=== Section Start ===

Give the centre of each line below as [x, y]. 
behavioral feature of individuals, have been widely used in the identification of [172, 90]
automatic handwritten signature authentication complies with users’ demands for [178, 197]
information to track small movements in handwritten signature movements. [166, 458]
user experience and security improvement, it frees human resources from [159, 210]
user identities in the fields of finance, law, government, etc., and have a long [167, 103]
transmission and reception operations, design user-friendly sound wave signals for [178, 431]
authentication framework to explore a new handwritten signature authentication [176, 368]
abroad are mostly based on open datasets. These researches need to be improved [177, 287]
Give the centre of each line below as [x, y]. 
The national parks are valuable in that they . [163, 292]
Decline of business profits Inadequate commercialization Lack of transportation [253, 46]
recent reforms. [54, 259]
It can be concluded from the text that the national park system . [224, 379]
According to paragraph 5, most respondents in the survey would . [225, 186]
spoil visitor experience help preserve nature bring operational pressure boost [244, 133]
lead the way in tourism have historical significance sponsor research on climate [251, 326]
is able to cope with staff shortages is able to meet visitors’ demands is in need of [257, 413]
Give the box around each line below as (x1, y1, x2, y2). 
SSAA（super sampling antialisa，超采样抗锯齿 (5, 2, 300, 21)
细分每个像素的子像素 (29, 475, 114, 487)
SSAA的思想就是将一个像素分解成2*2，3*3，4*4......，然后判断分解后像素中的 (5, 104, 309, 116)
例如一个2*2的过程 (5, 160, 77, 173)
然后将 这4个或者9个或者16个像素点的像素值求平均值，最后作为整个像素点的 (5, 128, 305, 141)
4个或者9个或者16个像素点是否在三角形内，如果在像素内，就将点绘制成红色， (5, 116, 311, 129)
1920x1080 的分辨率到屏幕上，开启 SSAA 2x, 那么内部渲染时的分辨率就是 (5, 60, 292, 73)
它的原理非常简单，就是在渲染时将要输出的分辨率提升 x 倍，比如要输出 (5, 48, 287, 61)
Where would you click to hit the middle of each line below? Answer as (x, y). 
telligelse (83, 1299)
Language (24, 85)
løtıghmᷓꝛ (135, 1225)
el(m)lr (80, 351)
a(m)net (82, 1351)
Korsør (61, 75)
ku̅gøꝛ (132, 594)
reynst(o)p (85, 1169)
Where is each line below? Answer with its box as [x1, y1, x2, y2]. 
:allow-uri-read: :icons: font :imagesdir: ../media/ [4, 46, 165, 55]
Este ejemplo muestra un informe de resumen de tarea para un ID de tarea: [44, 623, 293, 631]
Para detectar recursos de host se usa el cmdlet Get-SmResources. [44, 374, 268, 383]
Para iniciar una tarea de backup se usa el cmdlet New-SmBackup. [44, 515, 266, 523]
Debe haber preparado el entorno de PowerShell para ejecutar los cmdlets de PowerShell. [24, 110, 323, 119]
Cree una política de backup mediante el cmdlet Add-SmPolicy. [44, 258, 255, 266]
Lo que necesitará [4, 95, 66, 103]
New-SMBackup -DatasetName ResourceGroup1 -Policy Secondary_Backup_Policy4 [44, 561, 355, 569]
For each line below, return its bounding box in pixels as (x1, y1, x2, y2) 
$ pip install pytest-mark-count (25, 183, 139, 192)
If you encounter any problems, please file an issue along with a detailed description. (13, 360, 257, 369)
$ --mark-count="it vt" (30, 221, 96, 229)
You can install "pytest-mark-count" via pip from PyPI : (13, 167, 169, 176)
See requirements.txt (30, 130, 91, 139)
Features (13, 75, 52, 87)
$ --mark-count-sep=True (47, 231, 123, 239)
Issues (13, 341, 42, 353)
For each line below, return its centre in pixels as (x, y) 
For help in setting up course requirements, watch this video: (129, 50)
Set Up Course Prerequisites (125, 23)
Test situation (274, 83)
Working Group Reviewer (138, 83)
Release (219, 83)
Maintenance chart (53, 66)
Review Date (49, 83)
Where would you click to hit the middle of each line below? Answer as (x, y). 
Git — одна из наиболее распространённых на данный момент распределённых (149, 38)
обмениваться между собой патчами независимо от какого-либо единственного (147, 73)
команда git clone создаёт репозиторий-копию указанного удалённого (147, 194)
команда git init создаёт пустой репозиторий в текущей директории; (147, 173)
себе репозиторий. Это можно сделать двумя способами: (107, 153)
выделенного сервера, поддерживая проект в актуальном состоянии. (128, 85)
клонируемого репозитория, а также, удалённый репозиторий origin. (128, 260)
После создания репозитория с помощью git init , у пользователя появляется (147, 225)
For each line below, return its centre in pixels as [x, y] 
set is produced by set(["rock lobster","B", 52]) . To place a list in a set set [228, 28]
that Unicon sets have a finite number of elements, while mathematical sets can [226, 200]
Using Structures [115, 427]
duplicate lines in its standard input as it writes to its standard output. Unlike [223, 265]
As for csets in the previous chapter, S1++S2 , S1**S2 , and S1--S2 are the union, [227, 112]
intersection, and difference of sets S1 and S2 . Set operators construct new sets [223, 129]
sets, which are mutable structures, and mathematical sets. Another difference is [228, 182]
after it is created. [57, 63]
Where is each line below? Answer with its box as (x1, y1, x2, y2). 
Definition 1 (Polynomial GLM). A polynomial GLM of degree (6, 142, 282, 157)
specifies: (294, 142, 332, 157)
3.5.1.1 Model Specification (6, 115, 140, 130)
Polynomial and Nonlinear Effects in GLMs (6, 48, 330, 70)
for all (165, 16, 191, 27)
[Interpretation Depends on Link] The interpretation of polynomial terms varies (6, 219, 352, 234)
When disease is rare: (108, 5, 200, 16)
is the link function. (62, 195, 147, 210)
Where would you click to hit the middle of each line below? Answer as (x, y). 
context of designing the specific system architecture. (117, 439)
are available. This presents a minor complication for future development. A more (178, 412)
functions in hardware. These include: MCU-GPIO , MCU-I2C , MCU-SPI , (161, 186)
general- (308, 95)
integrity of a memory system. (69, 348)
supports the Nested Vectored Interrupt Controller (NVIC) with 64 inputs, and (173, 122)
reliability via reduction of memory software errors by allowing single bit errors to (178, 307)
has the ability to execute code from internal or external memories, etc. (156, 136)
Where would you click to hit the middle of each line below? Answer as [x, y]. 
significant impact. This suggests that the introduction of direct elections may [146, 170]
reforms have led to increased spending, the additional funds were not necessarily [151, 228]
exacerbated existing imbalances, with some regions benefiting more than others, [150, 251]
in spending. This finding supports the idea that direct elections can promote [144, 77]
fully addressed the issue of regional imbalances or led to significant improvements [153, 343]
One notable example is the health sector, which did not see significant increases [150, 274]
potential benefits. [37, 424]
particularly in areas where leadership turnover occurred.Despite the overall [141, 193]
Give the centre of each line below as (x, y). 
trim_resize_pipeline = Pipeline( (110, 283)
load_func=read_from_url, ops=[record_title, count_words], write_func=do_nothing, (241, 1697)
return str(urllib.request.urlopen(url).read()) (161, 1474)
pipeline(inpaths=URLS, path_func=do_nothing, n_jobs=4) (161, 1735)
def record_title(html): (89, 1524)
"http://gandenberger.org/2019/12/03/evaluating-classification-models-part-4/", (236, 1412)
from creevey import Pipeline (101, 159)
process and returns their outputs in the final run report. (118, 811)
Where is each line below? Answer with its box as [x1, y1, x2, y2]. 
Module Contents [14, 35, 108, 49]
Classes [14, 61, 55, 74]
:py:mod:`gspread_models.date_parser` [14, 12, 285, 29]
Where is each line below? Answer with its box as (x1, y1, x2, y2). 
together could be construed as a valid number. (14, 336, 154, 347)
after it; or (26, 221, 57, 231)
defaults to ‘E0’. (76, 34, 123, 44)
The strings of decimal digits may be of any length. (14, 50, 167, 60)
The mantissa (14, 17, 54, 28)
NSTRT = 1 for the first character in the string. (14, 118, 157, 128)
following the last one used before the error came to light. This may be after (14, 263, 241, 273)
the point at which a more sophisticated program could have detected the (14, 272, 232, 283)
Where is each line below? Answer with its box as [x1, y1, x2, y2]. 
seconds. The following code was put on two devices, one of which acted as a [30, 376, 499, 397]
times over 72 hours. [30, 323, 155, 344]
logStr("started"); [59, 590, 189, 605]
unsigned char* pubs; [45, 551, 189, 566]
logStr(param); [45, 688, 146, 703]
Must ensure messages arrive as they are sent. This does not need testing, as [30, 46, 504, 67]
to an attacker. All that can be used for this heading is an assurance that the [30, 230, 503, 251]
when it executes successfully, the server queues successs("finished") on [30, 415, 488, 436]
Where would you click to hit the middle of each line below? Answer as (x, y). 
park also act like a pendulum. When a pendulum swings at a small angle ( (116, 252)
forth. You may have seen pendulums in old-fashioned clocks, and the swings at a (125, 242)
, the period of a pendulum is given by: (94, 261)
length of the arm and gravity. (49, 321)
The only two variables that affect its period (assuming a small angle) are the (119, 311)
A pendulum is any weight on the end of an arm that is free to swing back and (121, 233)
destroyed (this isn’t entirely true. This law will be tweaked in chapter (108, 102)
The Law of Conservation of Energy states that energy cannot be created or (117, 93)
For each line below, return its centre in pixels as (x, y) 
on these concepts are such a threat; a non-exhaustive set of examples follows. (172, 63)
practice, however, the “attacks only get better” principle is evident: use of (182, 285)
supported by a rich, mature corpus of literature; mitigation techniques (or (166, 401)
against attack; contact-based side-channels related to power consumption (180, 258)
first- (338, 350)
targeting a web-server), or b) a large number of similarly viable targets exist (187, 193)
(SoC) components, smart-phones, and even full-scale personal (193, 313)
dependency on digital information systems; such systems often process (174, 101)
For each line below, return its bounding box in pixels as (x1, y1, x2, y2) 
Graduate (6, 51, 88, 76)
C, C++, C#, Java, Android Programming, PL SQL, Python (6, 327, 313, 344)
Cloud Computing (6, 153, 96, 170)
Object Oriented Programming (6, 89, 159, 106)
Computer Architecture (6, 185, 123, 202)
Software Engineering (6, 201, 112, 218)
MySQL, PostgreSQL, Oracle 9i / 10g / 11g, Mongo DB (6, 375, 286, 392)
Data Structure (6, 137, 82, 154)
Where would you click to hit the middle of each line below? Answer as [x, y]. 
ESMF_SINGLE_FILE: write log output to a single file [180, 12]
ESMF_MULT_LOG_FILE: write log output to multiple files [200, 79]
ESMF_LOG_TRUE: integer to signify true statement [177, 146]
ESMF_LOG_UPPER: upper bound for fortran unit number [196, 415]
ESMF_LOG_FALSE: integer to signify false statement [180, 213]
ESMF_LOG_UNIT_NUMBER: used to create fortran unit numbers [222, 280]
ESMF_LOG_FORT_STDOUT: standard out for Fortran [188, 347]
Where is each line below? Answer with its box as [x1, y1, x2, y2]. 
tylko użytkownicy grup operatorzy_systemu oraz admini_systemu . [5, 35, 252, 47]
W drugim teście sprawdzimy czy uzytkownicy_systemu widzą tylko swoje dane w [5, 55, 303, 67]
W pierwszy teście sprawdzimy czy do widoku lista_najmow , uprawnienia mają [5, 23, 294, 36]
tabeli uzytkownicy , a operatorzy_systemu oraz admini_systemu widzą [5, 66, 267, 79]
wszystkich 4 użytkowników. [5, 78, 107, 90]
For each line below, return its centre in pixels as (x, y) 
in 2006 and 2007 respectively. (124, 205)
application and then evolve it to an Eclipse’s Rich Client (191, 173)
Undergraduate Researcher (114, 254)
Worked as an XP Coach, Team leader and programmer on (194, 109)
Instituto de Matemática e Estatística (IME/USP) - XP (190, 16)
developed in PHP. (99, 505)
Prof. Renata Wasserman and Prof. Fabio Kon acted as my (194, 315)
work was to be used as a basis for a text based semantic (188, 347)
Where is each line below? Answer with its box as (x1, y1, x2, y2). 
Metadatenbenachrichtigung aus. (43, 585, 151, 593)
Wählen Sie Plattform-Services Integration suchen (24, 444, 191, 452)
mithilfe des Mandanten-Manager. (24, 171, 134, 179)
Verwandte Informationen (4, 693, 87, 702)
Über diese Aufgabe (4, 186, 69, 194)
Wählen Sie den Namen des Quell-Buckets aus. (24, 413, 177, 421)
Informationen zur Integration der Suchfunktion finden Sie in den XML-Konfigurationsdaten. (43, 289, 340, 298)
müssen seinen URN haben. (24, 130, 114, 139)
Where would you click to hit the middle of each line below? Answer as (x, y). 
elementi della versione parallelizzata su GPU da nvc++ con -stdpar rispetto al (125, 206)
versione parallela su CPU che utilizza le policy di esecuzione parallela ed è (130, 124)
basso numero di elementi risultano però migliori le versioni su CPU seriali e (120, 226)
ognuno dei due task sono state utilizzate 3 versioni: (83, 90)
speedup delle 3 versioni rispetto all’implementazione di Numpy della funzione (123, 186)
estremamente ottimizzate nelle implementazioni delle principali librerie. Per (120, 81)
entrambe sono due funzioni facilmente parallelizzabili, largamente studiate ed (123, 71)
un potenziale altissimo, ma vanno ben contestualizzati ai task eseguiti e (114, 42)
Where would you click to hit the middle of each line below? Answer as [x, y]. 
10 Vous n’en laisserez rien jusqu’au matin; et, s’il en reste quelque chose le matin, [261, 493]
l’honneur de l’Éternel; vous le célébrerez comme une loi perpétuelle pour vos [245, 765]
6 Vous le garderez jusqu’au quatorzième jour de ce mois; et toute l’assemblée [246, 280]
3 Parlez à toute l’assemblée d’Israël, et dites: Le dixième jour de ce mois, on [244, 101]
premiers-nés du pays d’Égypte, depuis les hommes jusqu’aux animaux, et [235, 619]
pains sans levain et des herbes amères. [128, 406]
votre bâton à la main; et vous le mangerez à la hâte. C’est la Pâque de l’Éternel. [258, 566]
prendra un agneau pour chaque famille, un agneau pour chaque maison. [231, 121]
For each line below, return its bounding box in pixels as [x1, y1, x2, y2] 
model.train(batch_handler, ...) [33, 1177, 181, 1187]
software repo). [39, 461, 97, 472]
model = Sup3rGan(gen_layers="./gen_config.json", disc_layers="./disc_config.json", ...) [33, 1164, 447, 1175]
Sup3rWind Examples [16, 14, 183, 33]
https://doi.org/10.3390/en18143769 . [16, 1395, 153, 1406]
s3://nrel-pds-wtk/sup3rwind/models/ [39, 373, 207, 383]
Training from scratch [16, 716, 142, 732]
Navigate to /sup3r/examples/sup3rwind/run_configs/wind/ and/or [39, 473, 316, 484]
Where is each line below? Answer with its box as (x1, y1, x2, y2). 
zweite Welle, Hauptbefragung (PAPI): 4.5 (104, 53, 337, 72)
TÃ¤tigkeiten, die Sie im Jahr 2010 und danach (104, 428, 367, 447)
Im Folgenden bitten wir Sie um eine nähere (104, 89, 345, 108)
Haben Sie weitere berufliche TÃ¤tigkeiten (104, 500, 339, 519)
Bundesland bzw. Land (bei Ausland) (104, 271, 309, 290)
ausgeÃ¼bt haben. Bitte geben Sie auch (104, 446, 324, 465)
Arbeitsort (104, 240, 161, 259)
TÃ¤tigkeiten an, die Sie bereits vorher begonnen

=== Section End ===

WHAT TO PRODUCE
Copy out every line from the data above in which the word "signify" occurs.

RESULT OF THE EXERCISE
ESMF_LOG_TRUE: integer to signify true statement [177, 146]
ESMF_LOG_FALSE: integer to signify false statement [180, 213]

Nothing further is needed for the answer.